**WHAT YOU WILL DO**
Lift every line from the entries that includes the word "input".

Items from a dataset
# # # # #

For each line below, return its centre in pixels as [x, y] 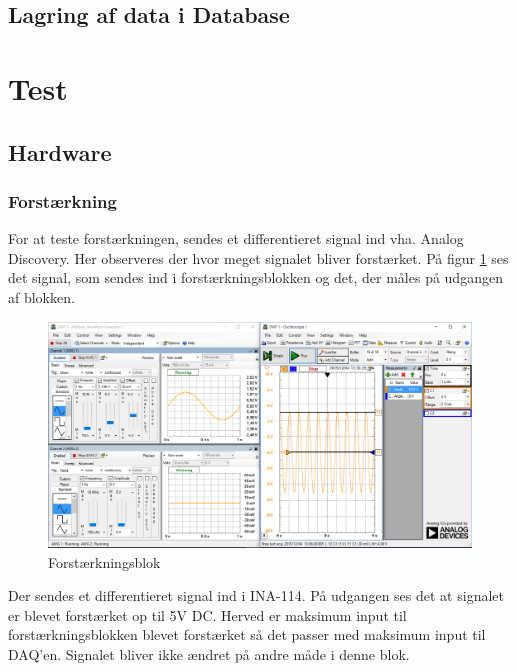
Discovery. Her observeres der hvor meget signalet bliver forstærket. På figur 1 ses [258, 257]
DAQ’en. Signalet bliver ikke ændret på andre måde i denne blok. [209, 653]
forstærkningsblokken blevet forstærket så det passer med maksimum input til [247, 634]
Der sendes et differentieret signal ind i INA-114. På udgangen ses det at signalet [256, 595]
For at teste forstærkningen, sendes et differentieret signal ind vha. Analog [236, 238]
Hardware [60, 151]
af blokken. [41, 296]
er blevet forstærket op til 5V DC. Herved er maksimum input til [207, 614]
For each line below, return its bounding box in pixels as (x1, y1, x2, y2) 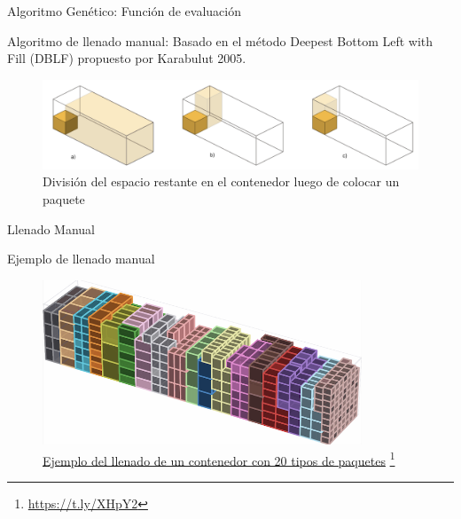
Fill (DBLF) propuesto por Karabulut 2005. (7, 49, 246, 67)
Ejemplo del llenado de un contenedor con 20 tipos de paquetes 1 (43, 448, 395, 469)
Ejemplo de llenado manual (7, 249, 155, 268)
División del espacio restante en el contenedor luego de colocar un (43, 172, 400, 191)
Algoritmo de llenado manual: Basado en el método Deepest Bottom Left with (7, 31, 434, 50)
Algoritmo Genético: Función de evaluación (7, 2, 242, 20)
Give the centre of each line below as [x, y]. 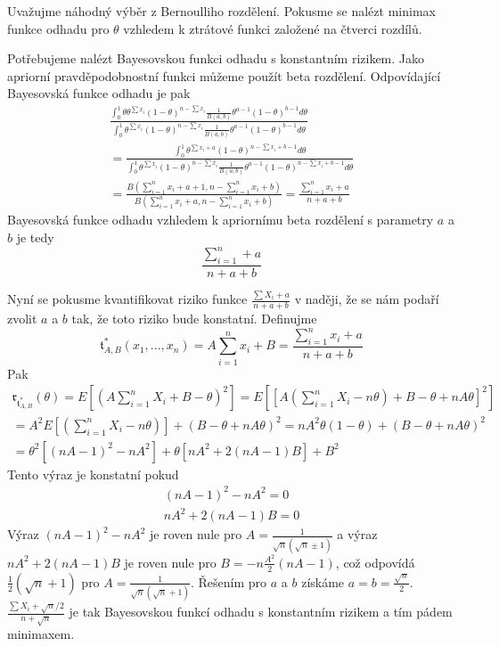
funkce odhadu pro [58, 28]
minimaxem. [41, 634]
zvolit [22, 318]
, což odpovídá [375, 562]
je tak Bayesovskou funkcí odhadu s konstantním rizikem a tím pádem [261, 612]
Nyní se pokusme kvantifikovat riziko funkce [127, 299]
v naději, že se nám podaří [367, 299]
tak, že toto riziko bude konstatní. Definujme [194, 318]
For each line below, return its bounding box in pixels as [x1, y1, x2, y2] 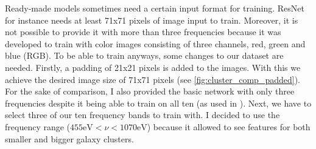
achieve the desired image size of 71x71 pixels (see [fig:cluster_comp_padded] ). [5, 73, 300, 85]
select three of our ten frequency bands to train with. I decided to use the [5, 108, 280, 121]
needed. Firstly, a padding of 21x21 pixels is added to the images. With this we [5, 61, 301, 73]
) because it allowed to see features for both [147, 120, 311, 133]
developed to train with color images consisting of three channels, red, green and [5, 37, 306, 50]
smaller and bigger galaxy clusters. [5, 132, 134, 145]
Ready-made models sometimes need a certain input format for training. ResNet [5, 2, 304, 14]
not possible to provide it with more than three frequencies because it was [5, 25, 281, 38]
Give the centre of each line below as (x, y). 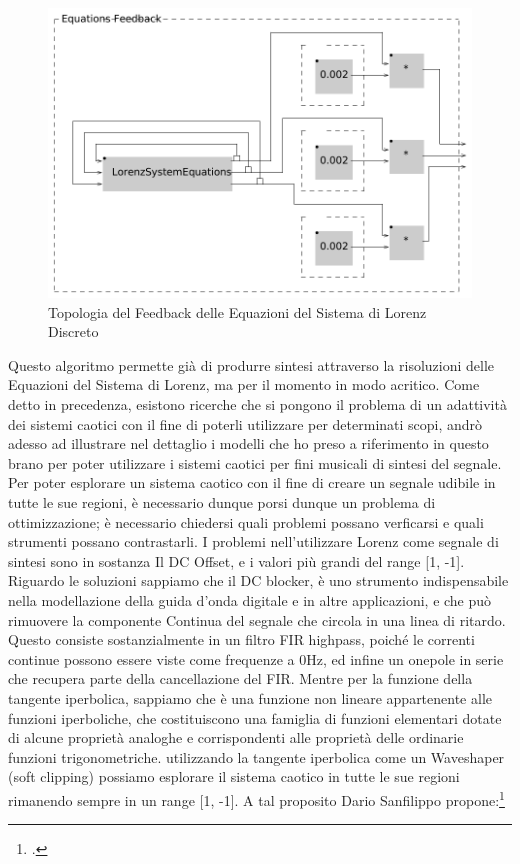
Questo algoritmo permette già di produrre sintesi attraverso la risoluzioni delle (251, 364)
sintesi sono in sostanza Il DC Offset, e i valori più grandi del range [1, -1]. (236, 560)
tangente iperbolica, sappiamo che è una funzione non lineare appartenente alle (250, 697)
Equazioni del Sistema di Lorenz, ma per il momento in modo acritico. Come (244, 384)
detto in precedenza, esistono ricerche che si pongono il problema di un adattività (257, 404)
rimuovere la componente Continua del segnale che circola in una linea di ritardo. (257, 619)
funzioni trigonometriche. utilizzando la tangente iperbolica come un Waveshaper (256, 756)
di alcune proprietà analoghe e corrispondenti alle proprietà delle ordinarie (236, 737)
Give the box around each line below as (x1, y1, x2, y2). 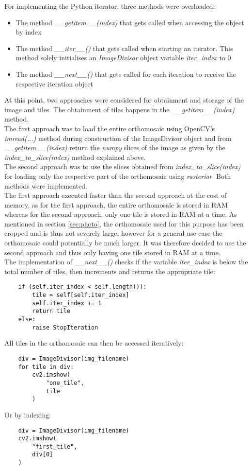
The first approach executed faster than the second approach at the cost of (4, 190, 227, 200)
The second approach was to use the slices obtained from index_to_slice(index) (4, 161, 241, 172)
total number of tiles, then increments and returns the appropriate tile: (4, 266, 215, 276)
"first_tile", (32, 443, 78, 450)
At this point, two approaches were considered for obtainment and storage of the (4, 95, 244, 105)
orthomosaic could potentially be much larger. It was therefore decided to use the (4, 238, 246, 248)
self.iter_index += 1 (32, 299, 102, 307)
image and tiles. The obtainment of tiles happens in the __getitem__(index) (4, 104, 235, 114)
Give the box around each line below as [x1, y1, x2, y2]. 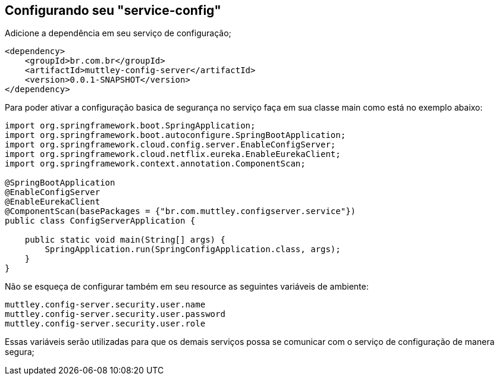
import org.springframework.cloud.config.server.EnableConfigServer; [5, 140, 336, 150]
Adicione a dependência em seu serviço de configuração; [5, 28, 231, 39]
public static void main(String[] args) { [24, 235, 225, 245]
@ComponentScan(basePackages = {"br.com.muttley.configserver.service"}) [5, 206, 356, 216]
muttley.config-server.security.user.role [5, 319, 206, 329]
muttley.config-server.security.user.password [5, 309, 225, 319]
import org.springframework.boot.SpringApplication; [5, 121, 256, 131]
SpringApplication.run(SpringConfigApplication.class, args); [45, 244, 341, 255]
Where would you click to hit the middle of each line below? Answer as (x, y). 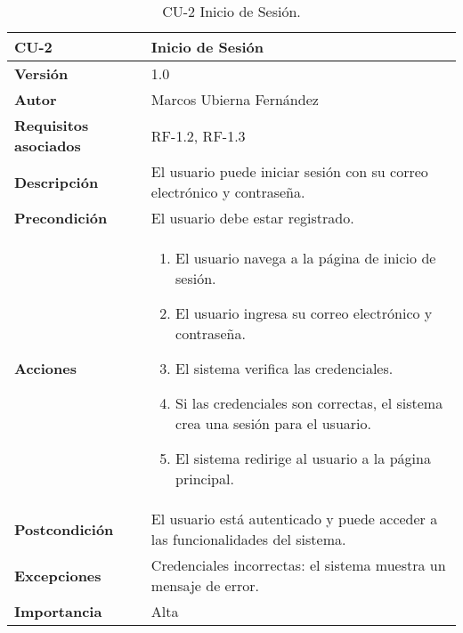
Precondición (61, 218)
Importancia (58, 611)
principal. (205, 479)
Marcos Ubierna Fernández (235, 99)
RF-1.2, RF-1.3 (198, 135)
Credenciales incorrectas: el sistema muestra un (298, 565)
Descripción (57, 182)
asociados (48, 146)
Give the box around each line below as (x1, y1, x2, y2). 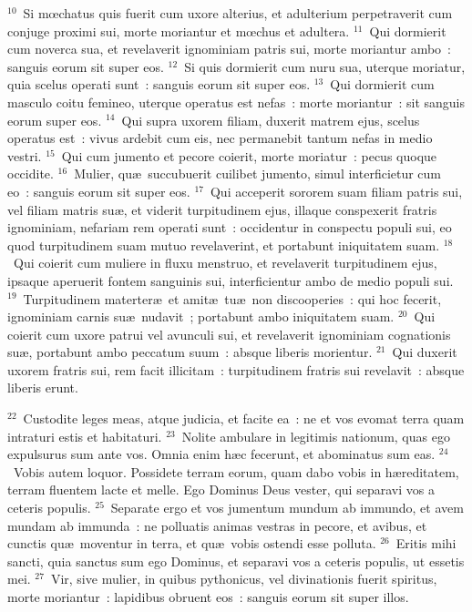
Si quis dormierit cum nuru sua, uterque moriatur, (184, 56, 466, 76)
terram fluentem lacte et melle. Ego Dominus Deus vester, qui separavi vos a (7, 480, 435, 499)
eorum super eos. (7, 110, 102, 129)
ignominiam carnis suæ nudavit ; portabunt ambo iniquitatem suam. (7, 307, 395, 326)
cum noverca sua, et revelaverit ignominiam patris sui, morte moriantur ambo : (7, 39, 451, 58)
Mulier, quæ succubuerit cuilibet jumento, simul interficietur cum (74, 164, 442, 183)
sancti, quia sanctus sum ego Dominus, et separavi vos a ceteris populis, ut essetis (7, 551, 465, 570)
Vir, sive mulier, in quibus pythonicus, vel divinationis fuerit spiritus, (50, 569, 437, 588)
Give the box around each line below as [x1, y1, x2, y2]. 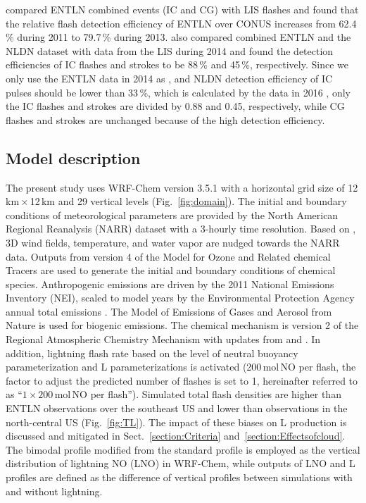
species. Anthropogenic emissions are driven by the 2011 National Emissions [6, 276, 334, 291]
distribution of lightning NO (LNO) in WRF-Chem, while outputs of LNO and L [6, 456, 355, 471]
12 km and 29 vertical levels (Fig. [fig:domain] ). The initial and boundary [30, 194, 347, 209]
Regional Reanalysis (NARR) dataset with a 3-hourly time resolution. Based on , [6, 221, 356, 236]
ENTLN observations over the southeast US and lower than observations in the [6, 401, 348, 416]
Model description [6, 147, 141, 168]
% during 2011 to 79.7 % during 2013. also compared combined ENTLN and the [6, 30, 351, 44]
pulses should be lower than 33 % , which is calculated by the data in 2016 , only [6, 85, 351, 99]
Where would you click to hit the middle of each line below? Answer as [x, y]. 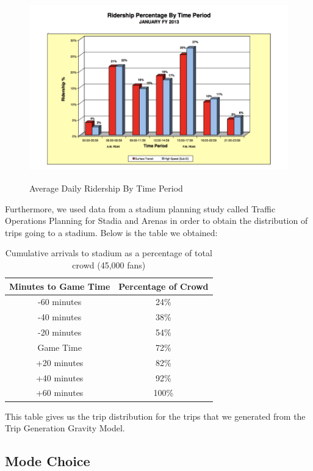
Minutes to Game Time [60, 286]
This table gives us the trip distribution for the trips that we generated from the [155, 416]
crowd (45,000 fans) [109, 264]
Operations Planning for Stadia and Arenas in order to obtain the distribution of [156, 221]
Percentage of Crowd [164, 286]
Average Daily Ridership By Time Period [106, 188]
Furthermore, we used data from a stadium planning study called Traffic [140, 208]
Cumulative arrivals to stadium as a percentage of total [109, 253]
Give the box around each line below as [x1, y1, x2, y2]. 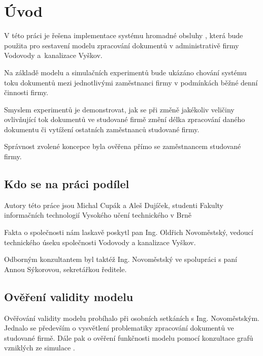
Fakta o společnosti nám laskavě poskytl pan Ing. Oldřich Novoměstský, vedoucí [4, 227, 253, 238]
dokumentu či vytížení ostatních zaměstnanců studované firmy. [4, 124, 200, 134]
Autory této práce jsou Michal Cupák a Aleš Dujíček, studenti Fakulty [4, 199, 223, 210]
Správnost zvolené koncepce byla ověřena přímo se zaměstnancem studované [4, 141, 241, 152]
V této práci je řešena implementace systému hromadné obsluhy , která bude [4, 30, 243, 41]
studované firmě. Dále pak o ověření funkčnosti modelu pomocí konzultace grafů [4, 332, 253, 343]
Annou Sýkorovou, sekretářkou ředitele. [4, 263, 127, 274]
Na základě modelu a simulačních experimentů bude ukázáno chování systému [4, 67, 247, 77]
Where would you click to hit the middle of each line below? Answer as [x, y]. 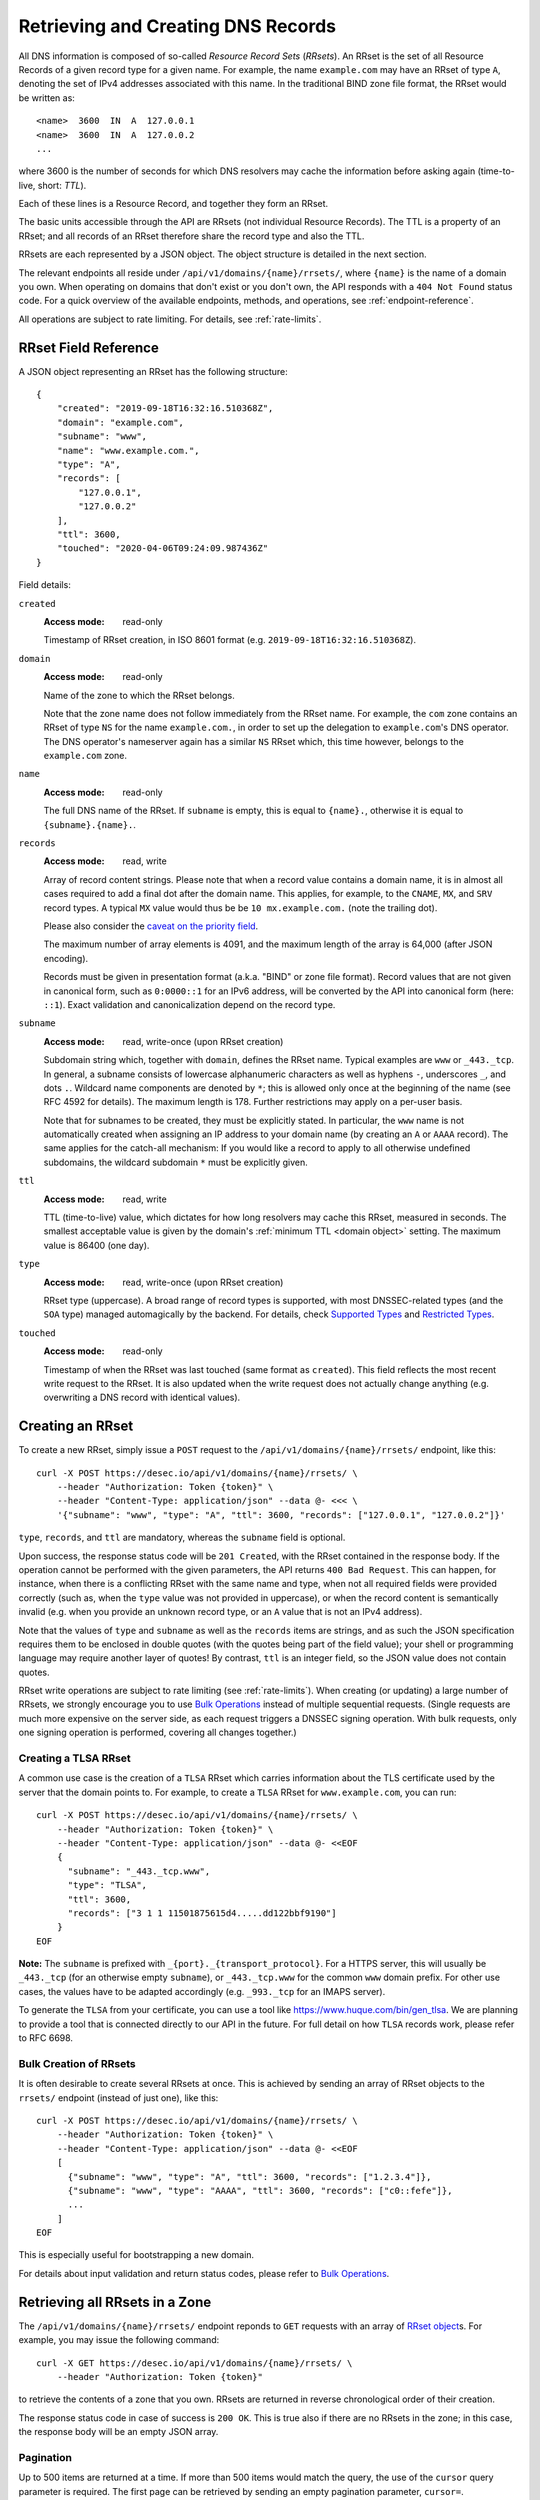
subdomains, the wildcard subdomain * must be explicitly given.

# # # # #

**ANSWER TO THE EXERCISE**
forstærkningsblokken blevet forstærket så det passer med maksimum input til [247, 634]
er blevet forstærket op til 5V DC. Herved er maksimum input til [207, 614]
Ready-made models sometimes need a certain input format for training. ResNet [5, 2, 304, 14]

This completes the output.